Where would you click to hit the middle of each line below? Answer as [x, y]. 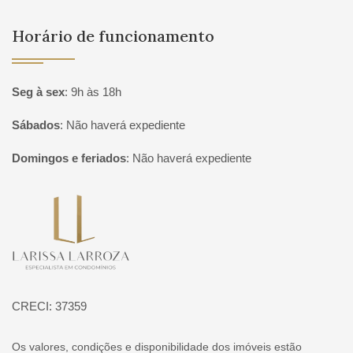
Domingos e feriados [69, 158]
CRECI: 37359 [49, 306]
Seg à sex [38, 92]
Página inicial [57, 206]
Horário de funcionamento [113, 36]
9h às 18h [96, 92]
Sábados [36, 125]
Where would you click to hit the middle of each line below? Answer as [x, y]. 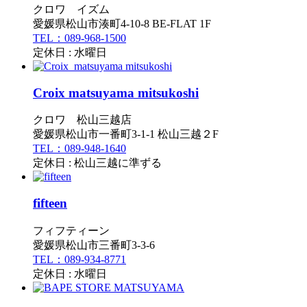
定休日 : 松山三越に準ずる [97, 163]
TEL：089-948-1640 [79, 149]
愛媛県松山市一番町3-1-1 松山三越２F [126, 134]
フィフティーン [71, 230]
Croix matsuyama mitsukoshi [116, 93]
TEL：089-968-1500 [79, 38]
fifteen [50, 204]
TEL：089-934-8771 [79, 259]
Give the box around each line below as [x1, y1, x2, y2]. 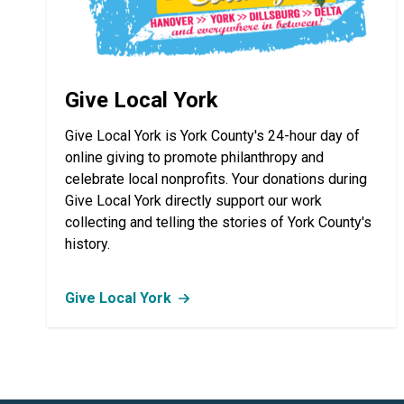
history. [65, 235, 110, 253]
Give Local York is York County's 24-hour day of [65, 127, 360, 145]
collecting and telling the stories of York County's [65, 214, 372, 232]
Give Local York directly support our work [65, 192, 322, 210]
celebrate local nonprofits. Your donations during [65, 170, 367, 188]
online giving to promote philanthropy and [65, 149, 324, 167]
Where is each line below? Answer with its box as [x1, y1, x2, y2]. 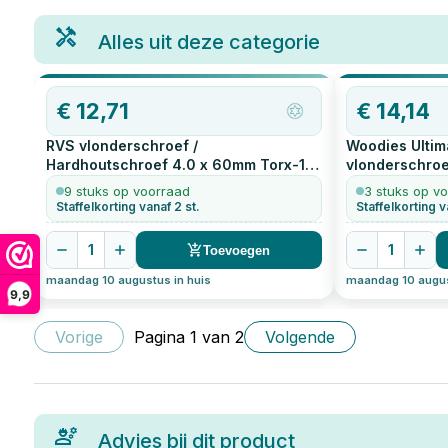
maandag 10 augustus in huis [45, 273, 211, 288]
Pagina [133, 327, 190, 348]
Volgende [264, 327, 335, 348]
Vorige [54, 327, 103, 348]
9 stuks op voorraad [63, 183, 190, 200]
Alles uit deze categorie [97, 30, 320, 54]
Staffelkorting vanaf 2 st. [55, 199, 200, 215]
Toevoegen [203, 242, 271, 258]

== What to work on ==
Every line of the listing must be reproduced exactly, though the pictures are to be left out.

== Answer section ==
Where would you click to hit the middle of each line below? Answer as [x, y]. 
Domingos e feriados [69, 158]
CRECI: 37359 [49, 306]
Seg à sex [38, 92]
Página inicial [57, 206]
Horário de funcionamento [113, 36]
9h às 18h [96, 92]
Sábados [36, 125]
Where would you click to hit the middle of each line below? Answer as [x, y]. 
定休日 : 松山三越に準ずる [97, 163]
TEL：089-948-1640 [79, 149]
愛媛県松山市一番町3-1-1 松山三越２F [126, 134]
フィフティーン [71, 230]
Croix matsuyama mitsukoshi [116, 93]
TEL：089-968-1500 [79, 38]
fifteen [50, 204]
TEL：089-934-8771 [79, 259]
Give the box around each line below as [x1, y1, x2, y2]. 
history. [65, 235, 110, 253]
Give Local York is York County's 24-hour day of [65, 127, 360, 145]
collecting and telling the stories of York County's [65, 214, 372, 232]
Give Local York directly support our work [65, 192, 322, 210]
celebrate local nonprofits. Your donations during [65, 170, 367, 188]
online giving to promote philanthropy and [65, 149, 324, 167]
Where is each line below? Answer with its box as [x1, y1, x2, y2]. 
maandag 10 augustus in huis [45, 273, 211, 288]
Pagina [133, 327, 190, 348]
Volgende [264, 327, 335, 348]
Vorige [54, 327, 103, 348]
9 stuks op voorraad [63, 183, 190, 200]
Alles uit deze categorie [97, 30, 320, 54]
Staffelkorting vanaf 2 st. [55, 199, 200, 215]
Toevoegen [203, 242, 271, 258]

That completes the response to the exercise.